Python list comprehension [duplicate]
Possible Duplicate:
List comprehension for running total
I'm trying to write a concise list comprehension statement to create a cdf: For example:
print f([0.2, 0.3,0.1,0.4])
[0.2,0.5,0.6,1.0]
A standard procedure would look like this (I want to write a list comprehension for the function f()):
def f(probabilities) :
sum = 0
returnList = []
for count in probabilities:
sum +=count
returnList = returnList + [sum]
return returnList
Edit: I found a function numpy.cumsum(). I'll check if it uses list comprehensions.
That operation is so common that many languages (mainly functional ones, but not only) provide abstractions for it, usually with the name scanl
(it's like a reduce
with intermediate results). Let's call it ireduce
("iterative reduce"):
def ireduce(f, state, it):
for x in it:
state = f(state, x)
yield state
And now use it:
import operator
def f(probabilities):
return ireduce(operator.add, 0, probabilities)
print(list(f([0.2, 0.3,0.1,0.4])))
# [0.2, 0.5, 0.6, 1.0]
[sum(probabilities[:i+1]) for i in range(len(probabilities))]
But don't do that because it's O(n^2). Python list comprehensions weren't designed for this. Use the procedural code that you already wrote.

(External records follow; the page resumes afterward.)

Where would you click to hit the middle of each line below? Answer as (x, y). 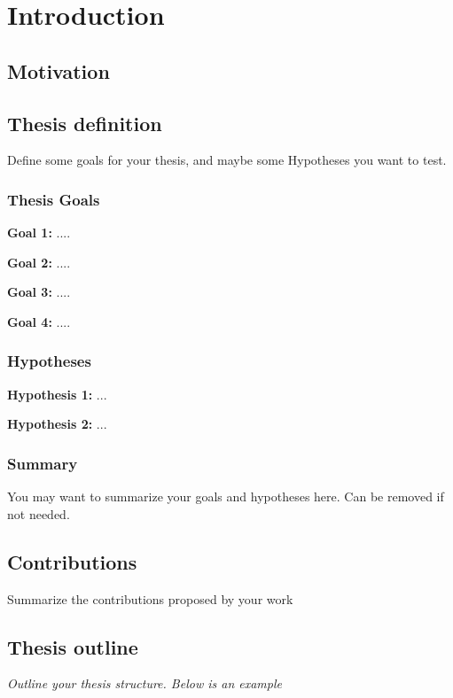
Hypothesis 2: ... (57, 424)
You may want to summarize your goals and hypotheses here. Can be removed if (226, 496)
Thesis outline (73, 646)
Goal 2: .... (39, 262)
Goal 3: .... (39, 292)
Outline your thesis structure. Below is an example (144, 683)
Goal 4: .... (39, 321)
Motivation (59, 70)
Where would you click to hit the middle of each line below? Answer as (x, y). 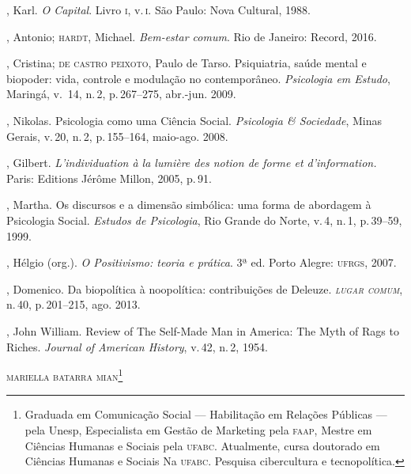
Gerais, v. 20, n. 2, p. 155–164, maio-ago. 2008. (117, 136)
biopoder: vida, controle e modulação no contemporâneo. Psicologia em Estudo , (198, 78)
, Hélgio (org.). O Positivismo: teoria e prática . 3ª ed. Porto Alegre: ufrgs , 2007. (202, 262)
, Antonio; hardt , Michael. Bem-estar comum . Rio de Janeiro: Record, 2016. (192, 36)
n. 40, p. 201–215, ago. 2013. (74, 304)
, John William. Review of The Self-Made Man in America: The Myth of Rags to (203, 330)
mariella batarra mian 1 (65, 375)
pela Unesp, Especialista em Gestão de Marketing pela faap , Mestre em (198, 429)
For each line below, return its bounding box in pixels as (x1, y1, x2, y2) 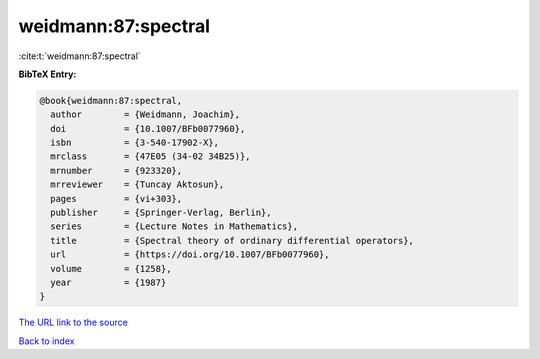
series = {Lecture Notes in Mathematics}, (50, 221, 299, 232)
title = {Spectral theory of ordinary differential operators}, (50, 235, 415, 246)
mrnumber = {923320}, (50, 165, 183, 176)
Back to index (18, 335, 75, 347)
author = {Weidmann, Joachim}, (50, 109, 240, 120)
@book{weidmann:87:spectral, (39, 95, 183, 106)
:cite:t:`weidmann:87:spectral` (18, 50, 142, 62)
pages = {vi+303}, (50, 193, 183, 204)
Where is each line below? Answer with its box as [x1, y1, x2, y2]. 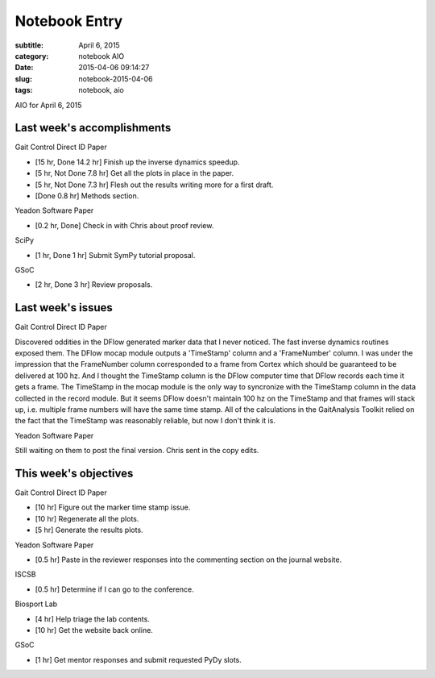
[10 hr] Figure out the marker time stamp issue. [35, 502, 191, 512]
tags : [14, 85, 33, 95]
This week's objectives [14, 466, 134, 480]
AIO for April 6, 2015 [14, 100, 82, 110]
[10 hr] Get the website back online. [35, 625, 153, 634]
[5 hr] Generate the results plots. [35, 525, 144, 535]
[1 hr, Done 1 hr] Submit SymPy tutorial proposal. [35, 250, 196, 260]
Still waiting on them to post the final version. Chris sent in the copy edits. [14, 446, 259, 455]
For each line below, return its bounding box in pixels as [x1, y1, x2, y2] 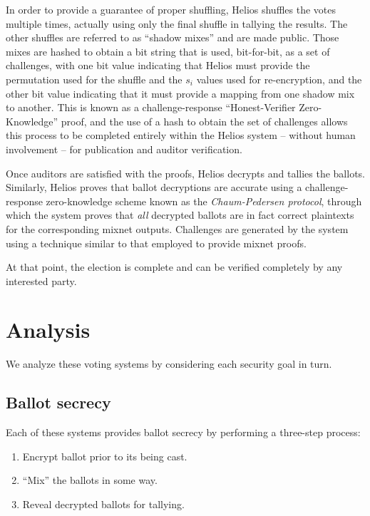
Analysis [6, 315, 91, 344]
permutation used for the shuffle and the [6, 71, 183, 86]
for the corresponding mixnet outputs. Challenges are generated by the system [6, 221, 349, 236]
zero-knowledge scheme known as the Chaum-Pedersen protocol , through [46, 193, 362, 208]
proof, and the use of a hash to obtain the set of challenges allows [61, 113, 348, 128]
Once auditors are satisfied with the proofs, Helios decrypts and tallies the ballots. [6, 165, 365, 180]
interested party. [6, 273, 77, 288]
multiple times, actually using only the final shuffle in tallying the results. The [6, 16, 348, 31]
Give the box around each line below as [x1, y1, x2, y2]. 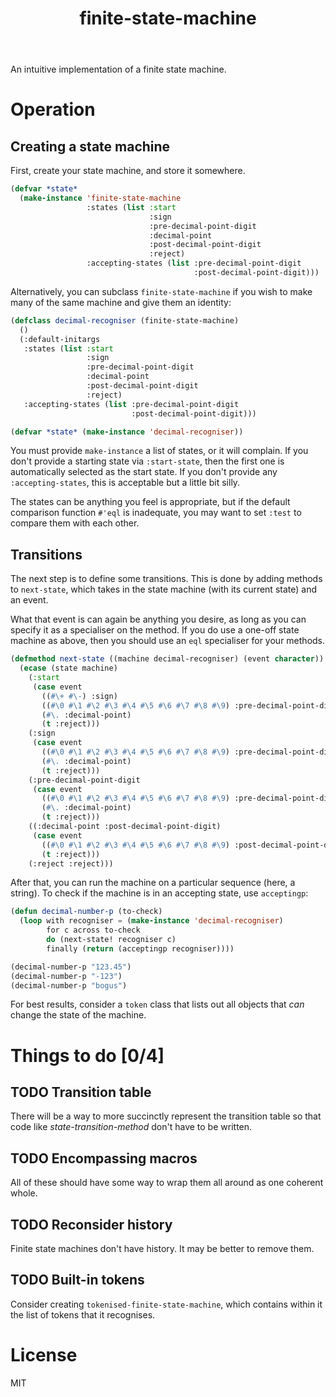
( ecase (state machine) [19, 663, 118, 674]
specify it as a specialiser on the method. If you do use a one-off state [10, 624, 300, 636]
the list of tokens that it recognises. [10, 1308, 156, 1321]
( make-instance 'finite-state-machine [19, 193, 182, 204]
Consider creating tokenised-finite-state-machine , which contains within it [10, 1298, 323, 1310]
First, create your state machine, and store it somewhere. [10, 165, 246, 177]
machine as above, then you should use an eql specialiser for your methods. [10, 635, 326, 647]
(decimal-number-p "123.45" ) [10, 962, 132, 972]
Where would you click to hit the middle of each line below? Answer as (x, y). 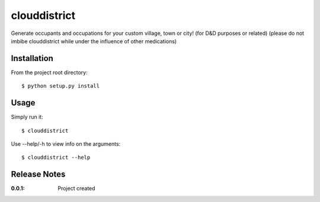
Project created (76, 188)
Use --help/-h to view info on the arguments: (66, 144)
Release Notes (38, 174)
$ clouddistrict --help (56, 158)
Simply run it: (27, 117)
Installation (32, 58)
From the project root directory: (49, 72)
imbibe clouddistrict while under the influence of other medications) (94, 41)

It's not really pretty, and it's not using list comprehensions, but you can do this with the reduce() function, where the accumulated value is a tuple holding the current sum and the result list:
a = [0.2, 0.3, 0.1, 0.4]
reduce((lambda result, val: (result[0] + val, result[1] + [result[0] + val])), a, (0, []))[1]
Python's lack of support for multi-line lambda's makes this kind of ugly. Using a separate function would be better:
a = [0.2, 0.3, 0.1, 0.4]
def accumulate(result, val):
return (result[0] + val, result[1] + [result[0] + val])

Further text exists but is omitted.